TASK BRIEF -
Once you reach the line with "తెలియజేయాలి (4, 193, 97, 212)" below, copy each line exactly, stopping after the line with "Insights & Media [318, 55]", and skip any pictures.

(Stored data entries)
+ + + +

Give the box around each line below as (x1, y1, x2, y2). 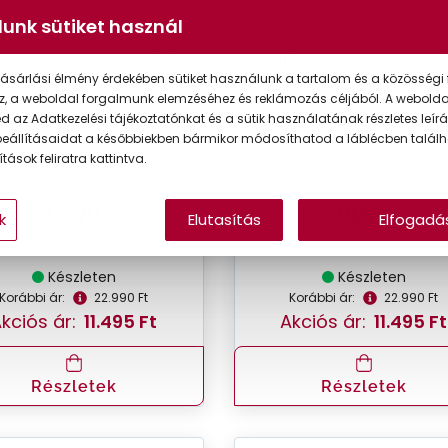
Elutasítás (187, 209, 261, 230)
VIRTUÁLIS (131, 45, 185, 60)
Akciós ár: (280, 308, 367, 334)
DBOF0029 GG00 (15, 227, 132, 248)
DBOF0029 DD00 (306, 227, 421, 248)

+ + + +

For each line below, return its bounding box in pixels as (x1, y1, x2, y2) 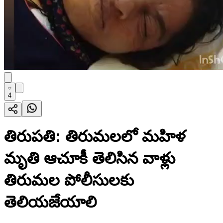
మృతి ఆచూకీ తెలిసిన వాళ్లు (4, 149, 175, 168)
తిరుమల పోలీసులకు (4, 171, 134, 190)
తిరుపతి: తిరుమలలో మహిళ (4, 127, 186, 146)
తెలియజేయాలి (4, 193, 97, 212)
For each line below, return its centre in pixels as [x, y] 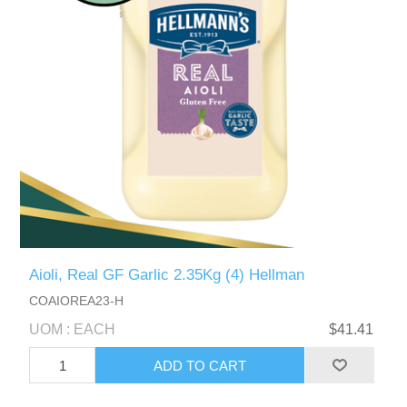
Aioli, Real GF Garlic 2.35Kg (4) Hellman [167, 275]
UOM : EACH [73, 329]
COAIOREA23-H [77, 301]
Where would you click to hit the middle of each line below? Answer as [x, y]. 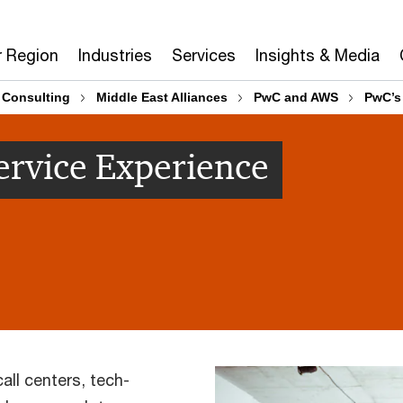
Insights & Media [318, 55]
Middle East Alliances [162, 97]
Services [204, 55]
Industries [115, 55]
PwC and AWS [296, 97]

+ + + +

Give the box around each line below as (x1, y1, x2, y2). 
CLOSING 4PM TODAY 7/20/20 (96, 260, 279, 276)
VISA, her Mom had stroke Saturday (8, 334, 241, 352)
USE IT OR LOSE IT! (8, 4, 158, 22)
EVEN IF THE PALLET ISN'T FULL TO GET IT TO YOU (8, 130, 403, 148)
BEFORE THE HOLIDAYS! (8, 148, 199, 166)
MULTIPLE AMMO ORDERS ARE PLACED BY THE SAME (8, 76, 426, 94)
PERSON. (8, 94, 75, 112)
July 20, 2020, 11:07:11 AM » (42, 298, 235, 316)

+ + + +

ANSWER TO THIS PROBLEM -
తెలియజేయాలి (4, 193, 97, 212)
For each line below, return its centre in pixels as [x, y] 
Aioli, Real GF Garlic 2.35Kg (4) Hellman [167, 275]
UOM : EACH [73, 329]
COAIOREA23-H [77, 301]
Where would you click to hit the middle of each line below? Answer as [x, y]. 
Insights & Media [318, 55]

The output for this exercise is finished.